*** WORKING DATA Section Begins ***

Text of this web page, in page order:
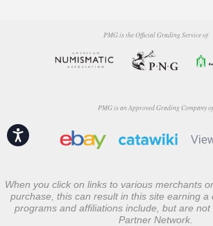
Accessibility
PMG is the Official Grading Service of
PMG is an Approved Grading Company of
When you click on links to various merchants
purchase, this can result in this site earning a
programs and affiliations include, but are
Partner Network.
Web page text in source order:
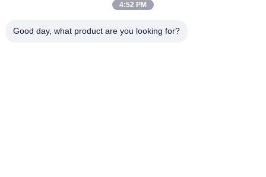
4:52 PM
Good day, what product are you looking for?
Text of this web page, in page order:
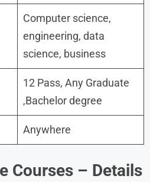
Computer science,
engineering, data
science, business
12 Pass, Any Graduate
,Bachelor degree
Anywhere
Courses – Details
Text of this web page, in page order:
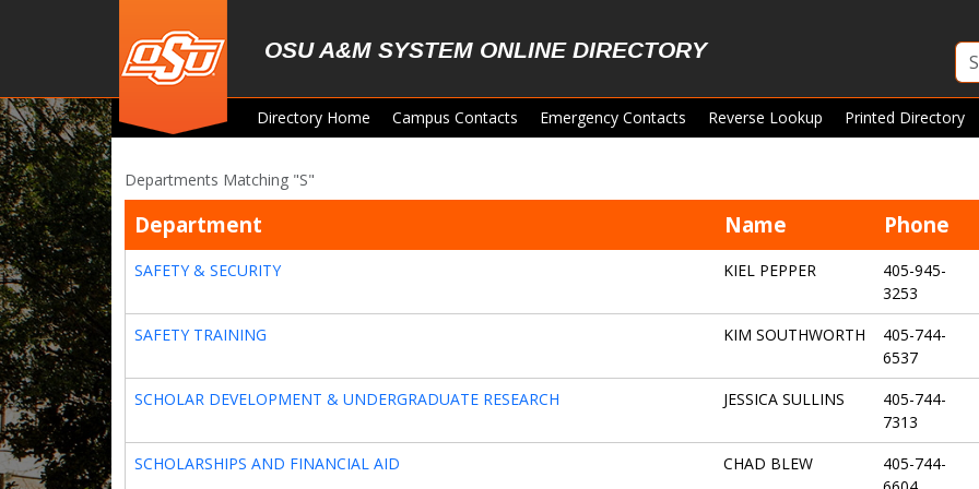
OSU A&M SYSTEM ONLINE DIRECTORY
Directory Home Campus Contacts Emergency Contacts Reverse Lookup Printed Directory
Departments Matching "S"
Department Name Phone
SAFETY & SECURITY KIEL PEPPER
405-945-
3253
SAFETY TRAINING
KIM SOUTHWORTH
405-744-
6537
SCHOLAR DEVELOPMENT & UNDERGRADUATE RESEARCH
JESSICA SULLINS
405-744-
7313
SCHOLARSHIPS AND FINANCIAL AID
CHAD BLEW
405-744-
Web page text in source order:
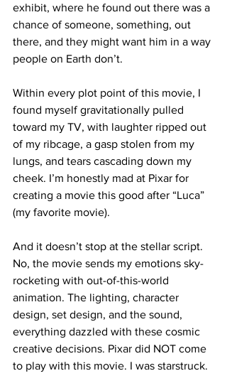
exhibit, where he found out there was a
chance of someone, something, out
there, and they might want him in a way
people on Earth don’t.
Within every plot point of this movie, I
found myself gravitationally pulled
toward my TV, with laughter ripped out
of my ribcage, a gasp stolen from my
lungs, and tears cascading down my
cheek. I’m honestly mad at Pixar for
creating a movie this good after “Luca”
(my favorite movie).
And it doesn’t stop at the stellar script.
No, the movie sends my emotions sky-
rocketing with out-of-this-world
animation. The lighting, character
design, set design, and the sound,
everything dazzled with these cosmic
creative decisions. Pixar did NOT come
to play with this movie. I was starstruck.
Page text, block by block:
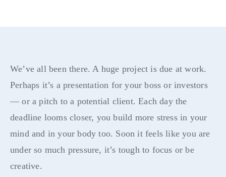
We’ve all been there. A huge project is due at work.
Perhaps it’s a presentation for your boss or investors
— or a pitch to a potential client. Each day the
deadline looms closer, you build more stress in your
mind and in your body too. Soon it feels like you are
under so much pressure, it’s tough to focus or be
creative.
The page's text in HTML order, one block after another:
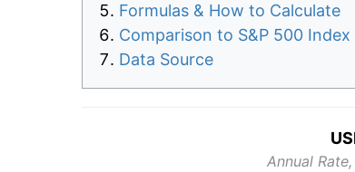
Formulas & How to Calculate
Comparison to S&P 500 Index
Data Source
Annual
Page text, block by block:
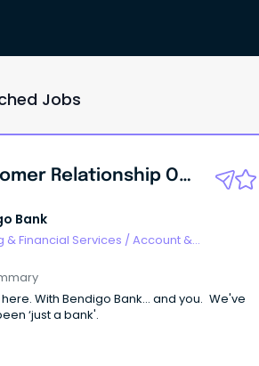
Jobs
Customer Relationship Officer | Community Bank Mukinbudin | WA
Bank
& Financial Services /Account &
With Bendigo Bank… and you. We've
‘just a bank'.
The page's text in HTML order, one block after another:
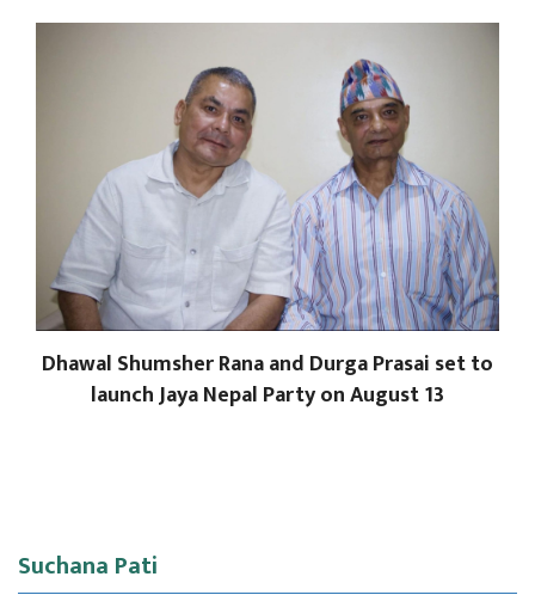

*** WORKING DATA Section Ends ***

Retype the records in full, exactly as given, and omit the pictures.

ANSWER BOX:
Text of this web page, in page order:
Accessibility
PMG is the Official Grading Service of
PMG is an Approved Grading Company of
When you click on links to various merchants
purchase, this can result in this site earning a
programs and affiliations include, but are
Partner Network.
Web page text in source order:
4:52 PM
Good day, what product are you looking for?
Text of this web page, in page order:
Computer science,
engineering, data
science, business
12 Pass, Any Graduate
,Bachelor degree
Anywhere
Courses – Details
Text of this web page, in page order:
OSU A&M SYSTEM ONLINE DIRECTORY
Directory Home Campus Contacts Emergency Contacts Reverse Lookup Printed Directory
Departments Matching "S"
Department Name Phone
SAFETY & SECURITY KIEL PEPPER
405-945-
3253
SAFETY TRAINING
KIM SOUTHWORTH
405-744-
6537
SCHOLAR DEVELOPMENT & UNDERGRADUATE RESEARCH
JESSICA SULLINS
405-744-
7313
SCHOLARSHIPS AND FINANCIAL AID
CHAD BLEW
405-744-
Web page text in source order:
exhibit, where he found out there was a
chance of someone, something, out
there, and they might want him in a way
people on Earth don’t.
Within every plot point of this movie, I
found myself gravitationally pulled
toward my TV, with laughter ripped out
of my ribcage, a gasp stolen from my
lungs, and tears cascading down my
cheek. I’m honestly mad at Pixar for
creating a movie this good after “Luca”
(my favorite movie).
And it doesn’t stop at the stellar script.
No, the movie sends my emotions sky-
rocketing with out-of-this-world
animation. The lighting, character
design, set design, and the sound,
everything dazzled with these cosmic
creative decisions. Pixar did NOT come
to play with this movie. I was starstruck.
Page text, block by block:
We’ve all been there. A huge project is due at work.
Perhaps it’s a presentation for your boss or investors
— or a pitch to a potential client. Each day the
deadline looms closer, you build more stress in your
mind and in your body too. Soon it feels like you are
under so much pressure, it’s tough to focus or be
creative.
The page's text in HTML order, one block after another:
Formulas & How to Calculate
Comparison to S&P 500 Index
Data Source
Annual
Page text, block by block:
Jobs
Customer Relationship Officer | Community Bank Mukinbudin | WA
Bank
& Financial Services /Account &
With Bendigo Bank… and you. We've
‘just a bank'.
The page's text in HTML order, one block after another:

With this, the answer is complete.